Due to poor sound quality, the recorded interview with WTF Metal Music had to be scrapped. Instead they conducted a second interview with Alexandre over MSN Messenger on October 10th, which also simplified the transcribing process. This version of the interview was published on November 1st of 2010. On January 1st of 2011, a commemorative Vision Lunar Facebook page was created, also promoting the recent compilation. But the status update remained the same as on the Myspace page, reading “This moon is dead.”.
-Phase 2.1 (February 2015 – November 2015)
In February of 2015, Alexandre started demoing new atmospheric metal material again. But with no immediate plans the songs were stored in a folder and forgotten as he dedicated his time to Citadel Swamp, an ambient band with Valerio Orlandini (from Symbiosis and Norv). When he found the work-in-progress demos of these two songs in August, he suddenly got the idea to finish recording them and revive Vision Lunar. This opened up the opportunity to reissue the discography on another limited run of CDs.
Over the years, Alexandre came to realize that a few mistakes were made by rushing Vision Lunar’s discography compilation in 2010. To begin with, the back cover stated “All material was recorded at Mortified Studios”. In fact, only twelve of the seventeen songs were actually recorded at Mortified Studios. The five songs recorded in 2006 were recorded prior to Mortified Studios existing. Then there was the omission of “Bouncing Harmonics Song”. While only a work-in-progress demo, the song had been filed in another band’s folder since it was recorded in February of 2007, and was not found until March of 2014. A few song titles were also incorrect; “Lunar XII” (listed as “Lunar VIII”) and “Lunar XIII” (listed as “Lunar IX”). Finally, the track order was not entirely chronological. The compilation started out with all seven released demos, in proper order, but the remaining ten b-sides and work-in-progress demos were shuffled around.
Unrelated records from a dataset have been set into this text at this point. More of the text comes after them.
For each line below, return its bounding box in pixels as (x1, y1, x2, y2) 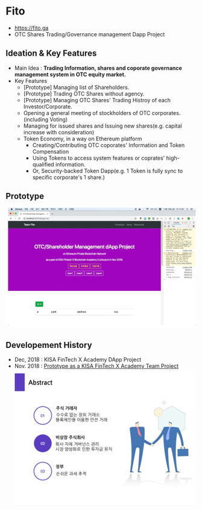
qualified (32, 160, 55, 168)
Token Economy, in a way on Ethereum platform (23, 135, 142, 142)
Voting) (49, 116, 68, 123)
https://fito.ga (14, 24, 49, 31)
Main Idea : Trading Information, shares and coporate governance (14, 64, 182, 71)
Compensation (32, 148, 69, 155)
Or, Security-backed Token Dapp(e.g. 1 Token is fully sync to (32, 167, 183, 174)
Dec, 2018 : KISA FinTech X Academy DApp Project (14, 356, 142, 364)
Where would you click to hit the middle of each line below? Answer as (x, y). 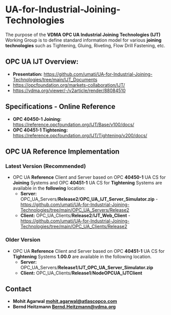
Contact (18, 289)
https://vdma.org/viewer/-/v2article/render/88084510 (69, 90)
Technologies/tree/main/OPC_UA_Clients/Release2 (74, 227)
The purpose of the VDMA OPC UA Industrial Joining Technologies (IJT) (83, 34)
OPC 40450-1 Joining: (37, 119)
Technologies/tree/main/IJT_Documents (55, 79)
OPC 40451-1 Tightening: (40, 130)
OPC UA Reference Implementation (62, 151)
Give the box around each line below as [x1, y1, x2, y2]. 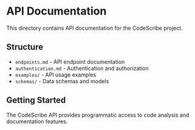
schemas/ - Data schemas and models [15, 77, 109, 84]
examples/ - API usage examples [15, 71, 97, 78]
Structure [6, 42, 44, 52]
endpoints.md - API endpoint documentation [15, 58, 125, 65]
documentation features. [6, 117, 68, 125]
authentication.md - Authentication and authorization [15, 64, 149, 72]
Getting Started [6, 95, 66, 106]
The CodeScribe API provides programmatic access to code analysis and [6, 111, 190, 118]
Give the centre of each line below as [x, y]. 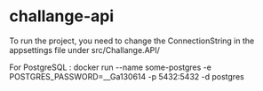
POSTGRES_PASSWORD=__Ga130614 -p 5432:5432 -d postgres [127, 76]
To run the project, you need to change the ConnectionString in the [132, 41]
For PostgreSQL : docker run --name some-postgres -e [110, 67]
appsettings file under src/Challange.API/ [84, 49]
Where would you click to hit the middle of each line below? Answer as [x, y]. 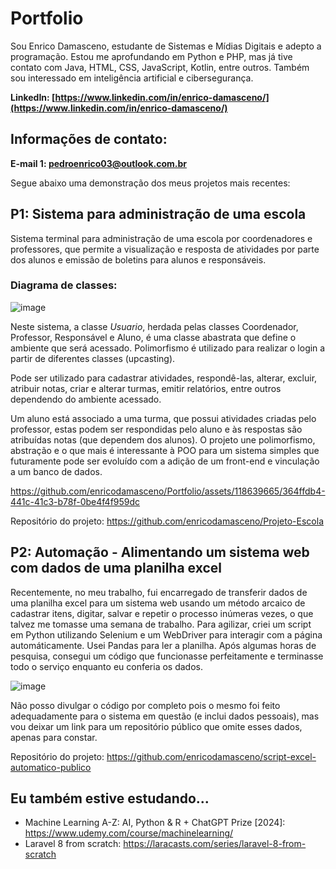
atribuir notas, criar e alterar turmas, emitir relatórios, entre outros [146, 388]
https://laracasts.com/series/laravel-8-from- [215, 844]
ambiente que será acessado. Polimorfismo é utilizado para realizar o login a [168, 348]
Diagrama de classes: [64, 285]
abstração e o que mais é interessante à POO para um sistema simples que [165, 450]
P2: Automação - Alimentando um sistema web [160, 552]
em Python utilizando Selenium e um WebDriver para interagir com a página [166, 634]
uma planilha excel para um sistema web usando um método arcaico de [158, 603]
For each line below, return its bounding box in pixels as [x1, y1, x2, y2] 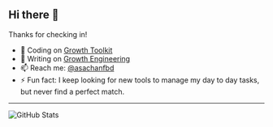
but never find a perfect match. [19, 87, 124, 96]
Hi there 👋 [8, 8, 59, 22]
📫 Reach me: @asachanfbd [19, 62, 115, 73]
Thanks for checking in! [8, 29, 88, 39]
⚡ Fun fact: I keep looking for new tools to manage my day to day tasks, [19, 74, 260, 85]
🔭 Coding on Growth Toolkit [19, 45, 113, 55]
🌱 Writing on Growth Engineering [19, 53, 131, 63]
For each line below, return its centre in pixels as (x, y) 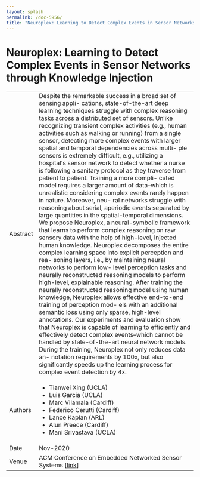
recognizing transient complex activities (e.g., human (113, 126)
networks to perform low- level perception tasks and (112, 267)
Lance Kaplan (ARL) (77, 417)
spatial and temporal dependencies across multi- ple (113, 148)
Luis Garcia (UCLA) (76, 395)
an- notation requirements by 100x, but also (101, 357)
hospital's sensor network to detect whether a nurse (112, 163)
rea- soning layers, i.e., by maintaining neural (102, 260)
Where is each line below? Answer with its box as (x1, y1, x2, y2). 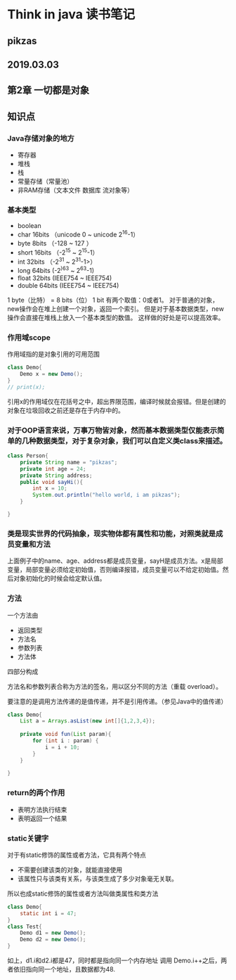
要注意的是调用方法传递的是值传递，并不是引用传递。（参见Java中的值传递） (7, 697, 228, 706)
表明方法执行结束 (17, 805, 67, 813)
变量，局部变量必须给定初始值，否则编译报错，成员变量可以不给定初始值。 (7, 566, 223, 574)
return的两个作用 (7, 788, 65, 798)
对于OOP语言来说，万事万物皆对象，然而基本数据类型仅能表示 (7, 425, 218, 435)
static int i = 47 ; (20, 910, 77, 917)
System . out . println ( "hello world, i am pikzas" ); (32, 492, 181, 499)
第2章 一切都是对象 (7, 84, 90, 96)
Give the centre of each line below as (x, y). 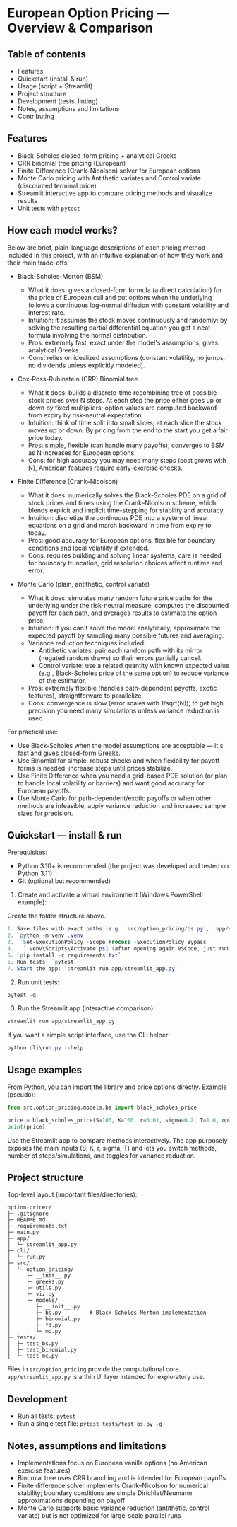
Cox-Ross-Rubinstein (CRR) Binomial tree (78, 379)
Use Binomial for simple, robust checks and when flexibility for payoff (119, 760)
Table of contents (47, 54)
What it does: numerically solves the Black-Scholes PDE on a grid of (127, 495)
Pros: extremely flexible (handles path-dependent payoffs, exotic (122, 688)
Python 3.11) (35, 874)
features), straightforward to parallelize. (85, 696)
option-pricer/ (30, 1208)
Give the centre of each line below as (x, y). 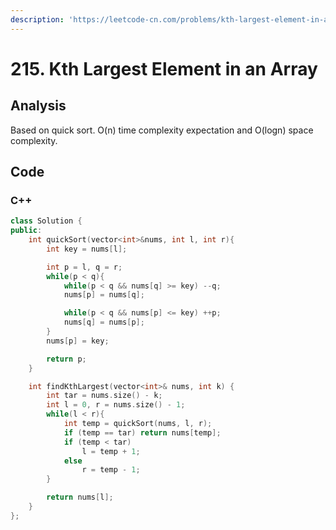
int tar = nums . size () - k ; (104, 396)
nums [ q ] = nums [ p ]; (104, 322)
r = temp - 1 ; (111, 470)
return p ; (66, 359)
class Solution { (46, 221)
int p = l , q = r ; (84, 267)
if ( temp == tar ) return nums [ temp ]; (142, 432)
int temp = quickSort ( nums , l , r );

Another thing that actually made Alexandre uneasy was that he purposely left all the work-in-progress demos unedited. Some of these featured random jams and note finding/testing at the end or in the middle of the songs. He was well aware that this took away the professional aspect of the release but at the same time he was determined to give the fans everything Vision Lunar recorded. This was something he wasn’t going to change with the reissue. But the tracklisting and artwork was upgraded and a new limited batch of CDs is now available through Abridged Pause Recordings (catalog APR12).
Vision Lunar’s future plans include releasing a new EP, “Luna Subortus” on September 28th of 2015, which happens to be both a full moon and a lunar eclipse. Alexandre also hopes to follow up with monthly releases, but is putting no pressure on himself. The new Vision Lunar material will be released as it is ready, but still and always on a full moon.